Thanks for your comments. In truth, I haven't ridden it enough. I'll take care of matters this weekend. I have a Merckx Ex Ti and love the fit and handling. This one though has lots of fork rake and it's always a trip getting off the more recent designs and riding something with 50mm and + of rake. 



racerx said:


> that I have yet to add to my collection. Never can find one in my size and price range. Very nice.
> 
> What do you think of it so far? Do you plan on riding or just kind of collecting this one. I have ridden a few of these bikes and am floored on how well they handle a long stage race or a short crit.
> 
> Enjoy a piece of art.


----------



## fastfullback (Feb 9, 2005)

*I love that frame.*

I'll come right out and admit it. Yours is not my size, but that frame in that paint scheme is one thing I would love to have.


----------



## DannyBoy (Feb 19, 2004)

*V V Nice*

I like the earlier versions with the chrome stays. Nice looking ride all the same. Good call keeping ergo on it too, makes it more usable.

Packing up your bikes? Where you off to now? Aren't you only just back in the states from London?


----------



## haiku d'etat (Apr 28, 2001)

on the merckx ti mil, contact Tom at gvhbikes.com and ask. he might be able to point your quest in the right direction.

as far as the team bike (is it actually a team bike), too small for me. but i've been looking for almost four years.


----------



## rutteger (Oct 9, 2005)

Awesome bike.

I had a Corsa in Motorola colours for a couple of years. Loved the ride, like they stay steel is real  . Bike sadly got smashed up following an altercation with a car. Been looking for a replacement ever since without luck. Ah well


----------



## atpjunkie (Mar 23, 2002)

*if I had the room and the coin*

I'd have a set of size 60 Corsas
a) 7-11
b) Motorola
c) T-Kom
d) Faema
e) Molteni
f) maybe a 10th anniversarry

I have an 84 or 85 Corsa in Silver, may repaint in Molteni to match my Team Alu or Faema just because.

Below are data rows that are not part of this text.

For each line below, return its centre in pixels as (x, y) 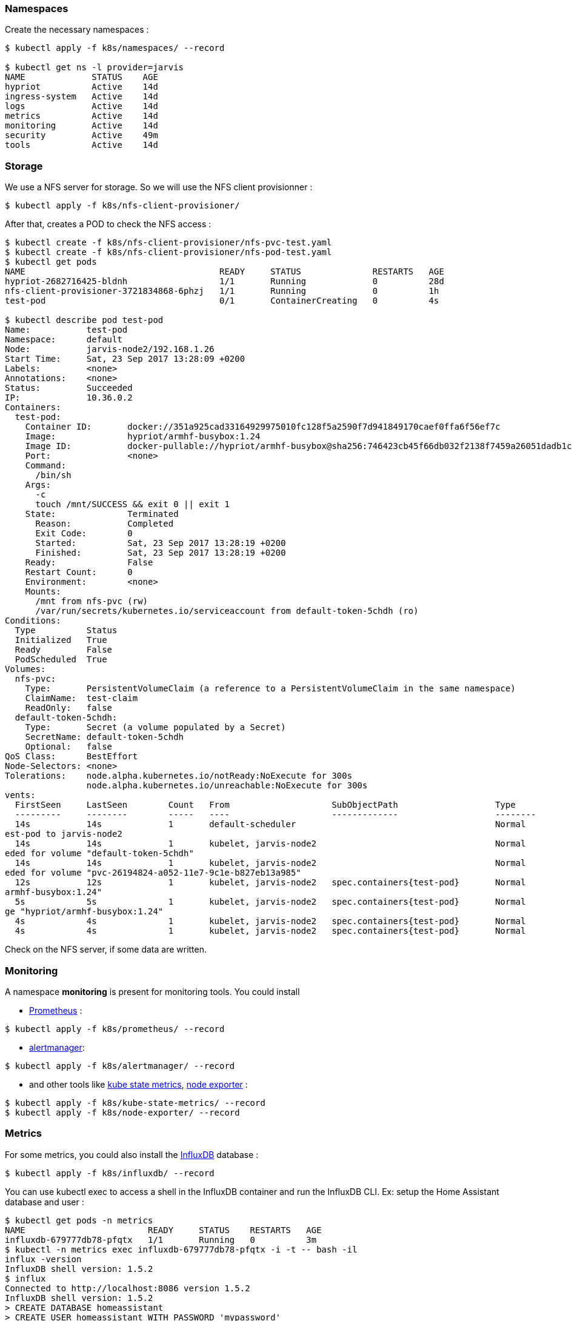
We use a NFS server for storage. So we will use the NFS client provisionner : (159, 187)
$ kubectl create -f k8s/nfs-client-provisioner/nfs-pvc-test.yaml (168, 243)
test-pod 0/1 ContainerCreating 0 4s (222, 301)
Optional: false (69, 747)
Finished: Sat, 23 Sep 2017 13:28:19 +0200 (161, 553)
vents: (20, 795)
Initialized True (61, 640)
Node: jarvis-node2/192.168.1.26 (110, 349)

anyone hear of a size 60 Molteni MXL drop me a PM


----------



## haiku d'etat (Apr 28, 2001)

boneman said:


> Still looking for a Merckx Ti Millenium in my size.


get in touch with Tom at gvhbikes.com, he might have a hookup.

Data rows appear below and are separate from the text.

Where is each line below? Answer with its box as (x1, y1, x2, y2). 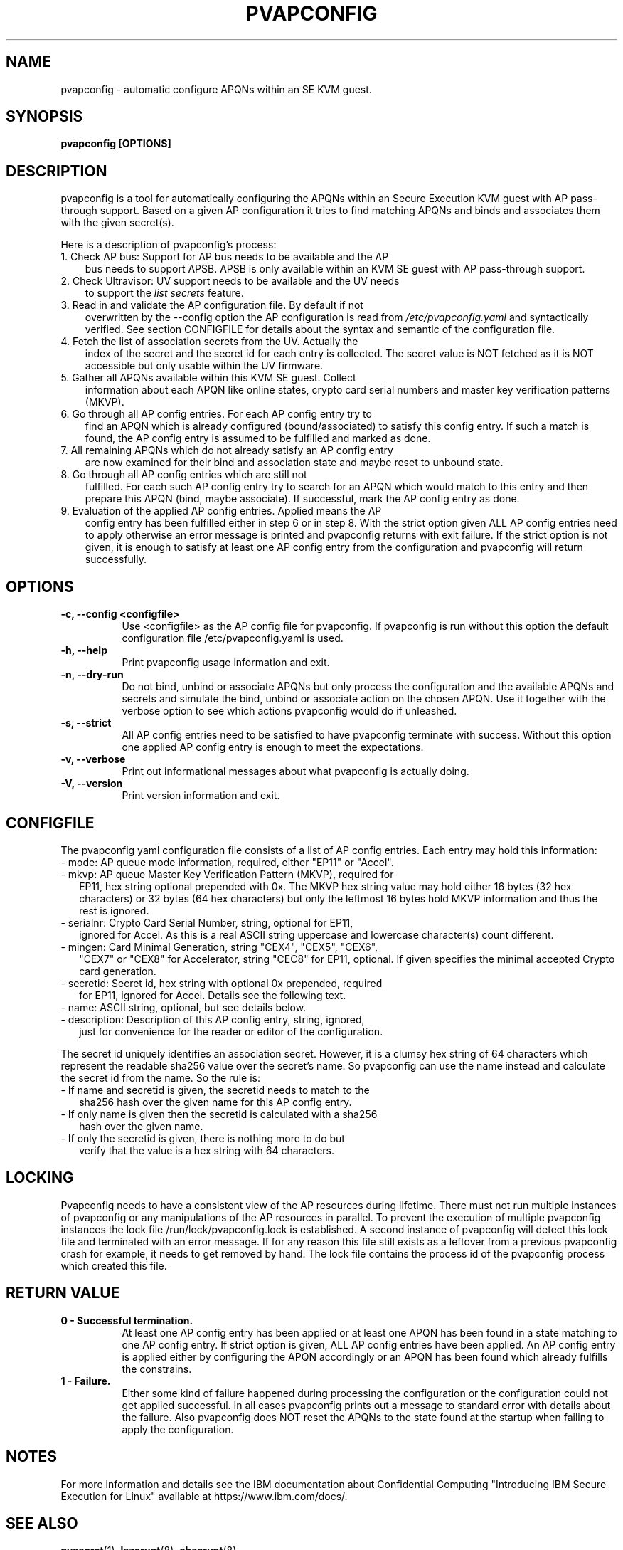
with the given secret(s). (60, 216, 174, 229)
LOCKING (6, 1169, 74, 1187)
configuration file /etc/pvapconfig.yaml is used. (122, 632, 344, 645)
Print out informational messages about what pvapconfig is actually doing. (122, 765, 469, 778)
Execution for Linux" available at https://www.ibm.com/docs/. (60, 1490, 348, 1502)
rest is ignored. (79, 904, 149, 917)
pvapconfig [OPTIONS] (60, 137, 171, 150)
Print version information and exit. (122, 789, 280, 802)

TNSquared has one and it's a beauty.

i missed the chance when Gary had those in my size.

beautiful bikes and made by Litespeed.


----------



## haiku d'etat (Apr 28, 2001)

J's Haiku Shop said:


> get in touch with Tom at gvhbikes.com, he might have a hookup.
> 
> TNSquared has one and it's a beauty.
> 
> ...


hmm double post two weeks later.


----------